Simmering information that the Mugabe-backed National Patriotic Front opposition party was in negotiations with the Nelson Chamisa led MDC-Alliance were all but confirmed by the Zimbabwe Independent newspaper recently when it reported that secret negotiations were on-going between the erstwhile political enemies ahead of the watershed elections due in about a month’s time. According to the paper and other sources, secret meetings have been held at the Mugabe Blue Roof residence and in South Africa. As a fallout due to the burgeoning unholy alliance, the recent NPF split is over control of the party and issue of joining the MDC-Alliance. On one hand, NPF spokesperson, Jealousy Mawarire and other members have declared that they are joining the Alliance, while NPF leader, Ambrose Mutinhiri is against the coalition. Several NPF members have filed nomination papers as Alliance candidates, while on the other hand, Mutinhiri is adamant that he will not withdraw his presidential candidature to back Chamisa.
What begs further interrogation is the deep Zanu PF hatred that has motivated this convergence of complete political strangers. A brief history will assist readers here. It is no secret that Mugabe met the formation of the MDC in 1999 with such a harsh response. Mugabe did not accept the MDC as a genuine and home grown opposition party.
It is therefore surprising that Chamisa, probably overwhelmed by juvenile excitedness on the possibility of landing the State presidency, has chosen to conveniently forget these episodes in the history of the MDC-T and hop into bed with those responsible for the harsh treatment. Tsvangirai must be turning in his grave over this betrayal. What do these people say today seeing Chamisa, the heir apparent to Tsvangirai’s political legacy prostituting himself with Mugabe?
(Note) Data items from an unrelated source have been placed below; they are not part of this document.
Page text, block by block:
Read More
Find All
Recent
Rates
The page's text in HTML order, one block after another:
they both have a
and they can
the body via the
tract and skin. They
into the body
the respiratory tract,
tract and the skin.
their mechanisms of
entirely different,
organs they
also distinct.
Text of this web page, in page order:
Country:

The NPF has not made it a secret that their main political agenda is to protest the resignation of Mugabe during Operation Restore Legacy, (ORL), and return the country to the Mugabe era. Mawarire and other prominent personalities in the NPF, like Prof Jonathan Moyo and Patrick Zhuwao have said as much during public addresses and on social media. Prof Moyo attempted to popularise a Twitter hashtag #CuretheCoup which basically called on people to reverse Operation Restore Legacy. NPF Women’s Assembly Secretary General, Revai Kausiyo openly called for the return of Mugabe during a Bulawayo Provincial Women’s Assembly meeting at Stuttaford Hall in Bulawayo recently. This implies going back to the pre-November 2017 political set-up with Mugabe as State President, Grace Mugabe as First Lady and him as a Minister of Government, among other reversals. A recent Afrobarometer survey conducted by the Mass Public Opinion Institute (MPOI) found out that 41% of Zimbabweans support the Army-backed ORL. That is unequivocal endorsement of the Operation.
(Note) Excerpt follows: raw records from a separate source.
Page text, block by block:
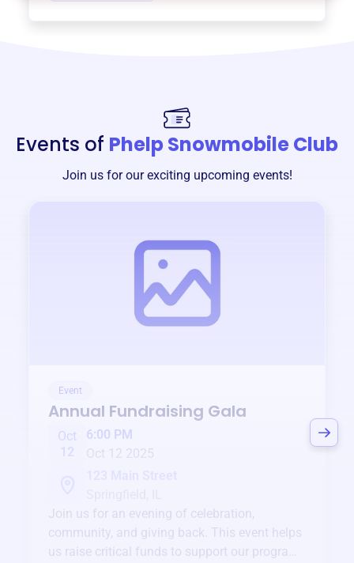
Events of Phelp Snowmobile Club
Join us for our exciting upcoming events!
Event
Annual Fundraising Gala
Oct
12
6:00 PM
Oct 12 2025
Join us for an evening of celebration,
community, and giving back. This event helps
us raise critical funds to support our programs
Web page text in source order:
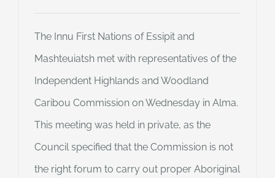
The Innu First Nations of Essipit and
Mashteuiatsh met with representatives of the
Independent Highlands and Woodland
Caribou Commission on Wednesday in Alma.
This meeting was held in private, as the
Council specified that the Commission is not
the right forum to carry out proper Aboriginal

To imagine then that the MDC-Alliance is going into an electoral pact with the NPF boggles the mind as to what they want to achieve. Probably they have found a common enemy in ZANU PF, hence the marriage of convenience. The marriage however, needs to be based on some congruency in political thinking and ideology. What the MDC-T claims to stand for is a complete anti-thesis of what the reign of Mugabe proved. The NPF, as conceived by Mugabe, stands for the Mugabe-era policies of unbridled corruption, land barons, toxic politics of insults, patronage and disregard of the aspirations of the majority. On land, it is difficult to imagine where they would converge, with the MDC-Alliance advocating the granting of title deeds to resettled farmers as contained in its recently launched SMART policy document. This is a complete opposite of the Mugabe stance that all land should be nationalised, a position which created the initial international dispute following the historic 2000 land reclamation programme.
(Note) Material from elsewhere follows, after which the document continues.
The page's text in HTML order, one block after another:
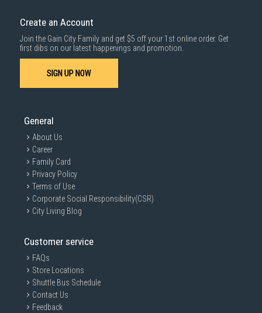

What an ordinary person can discern from the mooted alliance is that the parties to the proposed alliance are seeking to cheat each other. The MDC-Alliance is hoping to use the residual support for Mugabe in some rural areas to bolster its electoral chances, while the Mugabe camp is being fooled by the hype around the candidature of Chamisa which is based on the false narrative that Zimbabwean voters now want a young leader. So it’s a case of both the farmer and the grasshopper all praying for the maize to grow, but for very different reasons. Mugabe wants to use the MDC-Alliance to stage a political comeback, while the MDC-Alliance wants to use imagined NPF support to win the Presidency. Thereafter it will be dog-eat-dog in a nasty fight for policy direction and spoils of victory.
We are in the campaign season where people expect politicians to say and do anything to win votes. To, however, expect Zimbabwean voters to vote for a political formation with Mugabe is to expect to harvest grain after sowing thorns. The Mugabe brand is damaged goods. Even Prof Welshman Ncube, a supposed principal in the MDC-Alliance, expressed his disgust at the proposed inclusion of the Mugabe party in the Alliance at the launch of the Alliance’s SMART manifesto in Harare on 7 June, fearing what he called “collateral contamination” by the discredited Mugabe’ brand. People are hoping that the best candidate will win the forthcoming elections on the basis of his or her policies’ appeal. Not the use of false narratives on generational consensus and spent forces like the Mugabe brand.